Work request
Every entry is to be returned as it stands, apart from the pictures.

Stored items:
---
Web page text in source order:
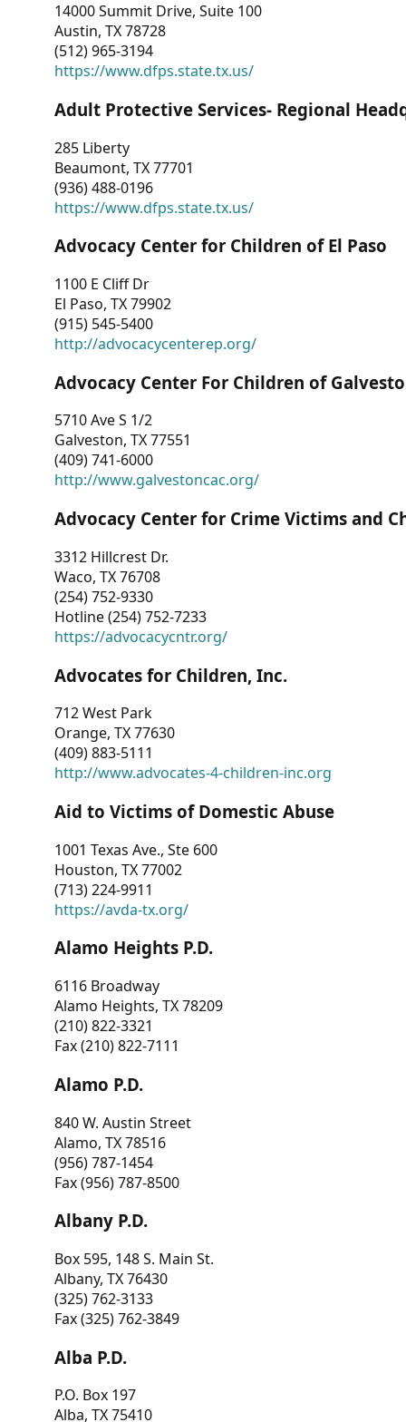
14000 Summit Drive, Suite 100
Austin, TX 78728
(512) 965-3194
https://www.dfps.state.tx.us/
Adult Protective Services- Regional
285 Liberty
Beaumont, TX 77701
(936) 488-0196
https://www.dfps.state.tx.us/
Advocacy Center for Children of El Paso
1100 E Cliff Dr
El Paso, TX 79902
(915) 545-5400
http://advocacycenterep.org/
Advocacy Center For Children of
5710 Ave S 1/2
Galveston, TX 77551
(409) 741-6000
http://www.galvestoncac.org/
Advocacy Center for Crime Victims and
3312 Hillcrest Dr.
Waco, TX 76708
(254) 752-9330
Hotline (254) 752-7233
https://advocacycntr.org/
Advocates for Children, Inc.
712 West Park
Orange, TX 77630
(409) 883-5111
http://www.advocates-4-children-inc.org
Aid to Victims of Domestic Abuse
1001 Texas Ave., Ste 600
Houston, TX 77002
(713) 224-9911
https://avda-tx.org/
Alamo Heights P.D.
6116 Broadway
Alamo Heights, TX 78209
(210) 822-3321
Fax (210) 822-7111
Alamo P.D.
840 W. Austin Street
Alamo, TX 78516
(956) 787-1454
Fax (956) 787-8500
Albany P.D.
Box 595, 148 S. Main St.
Albany, TX 76430
(325) 762-3133
Fax (325) 762-3849
Alba P.D.
P.O. Box 197
Alba, TX 75410
---
Answer to this task
Web page text in source order:
14000 Summit Drive, Suite 100
Austin, TX 78728
(512) 965-3194
https://www.dfps.state.tx.us/
Adult Protective Services- Regional
285 Liberty
Beaumont, TX 77701
(936) 488-0196
https://www.dfps.state.tx.us/
Advocacy Center for Children of El Paso
1100 E Cliff Dr
El Paso, TX 79902
(915) 545-5400
http://advocacycenterep.org/
Advocacy Center For Children of
5710 Ave S 1/2
Galveston, TX 77551
(409) 741-6000
http://www.galvestoncac.org/
Advocacy Center for Crime Victims and
3312 Hillcrest Dr.
Waco, TX 76708
(254) 752-9330
Hotline (254) 752-7233
https://advocacycntr.org/
Advocates for Children, Inc.
712 West Park
Orange, TX 77630
(409) 883-5111
http://www.advocates-4-children-inc.org
Aid to Victims of Domestic Abuse
1001 Texas Ave., Ste 600
Houston, TX 77002
(713) 224-9911
https://avda-tx.org/
Alamo Heights P.D.
6116 Broadway
Alamo Heights, TX 78209
(210) 822-3321
Fax (210) 822-7111
Alamo P.D.
840 W. Austin Street
Alamo, TX 78516
(956) 787-1454
Fax (956) 787-8500
Albany P.D.
Box 595, 148 S. Main St.
Albany, TX 76430
(325) 762-3133
Fax (325) 762-3849
Alba P.D.
P.O. Box 197
Alba, TX 75410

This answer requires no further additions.